*** Block opens ***

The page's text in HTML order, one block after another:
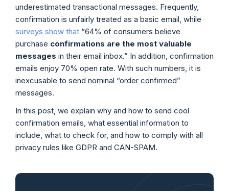
underestimated transactional messages. Frequently,
confirmation is unfairly treated as a basic email, while
surveys show that “64% of consumers believe
purchase confirmations are the most valuable
messages in their email inbox.” In addition, confirmation
emails enjoy 70% open rate. With such numbers, it is
inexcusable to send nominal “order confirmed”
messages.
In this post, we explain why and how to send cool
confirmation emails, what essential information to
include, what to check for, and how to comply with all
privacy rules like GDPR and CAN-SPAM.

*** Block closes ***

▶ [Exercise prompt] The lines wanted are those from the one holding "messages in their" through the final line of the listing; print them exactly.

▶ [Task answer]
messages in their email inbox.” In addition, confirmation
emails enjoy 70% open rate. With such numbers, it is
inexcusable to send nominal “order confirmed”
messages.
In this post, we explain why and how to send cool
confirmation emails, what essential information to
include, what to check for, and how to comply with all
privacy rules like GDPR and CAN-SPAM.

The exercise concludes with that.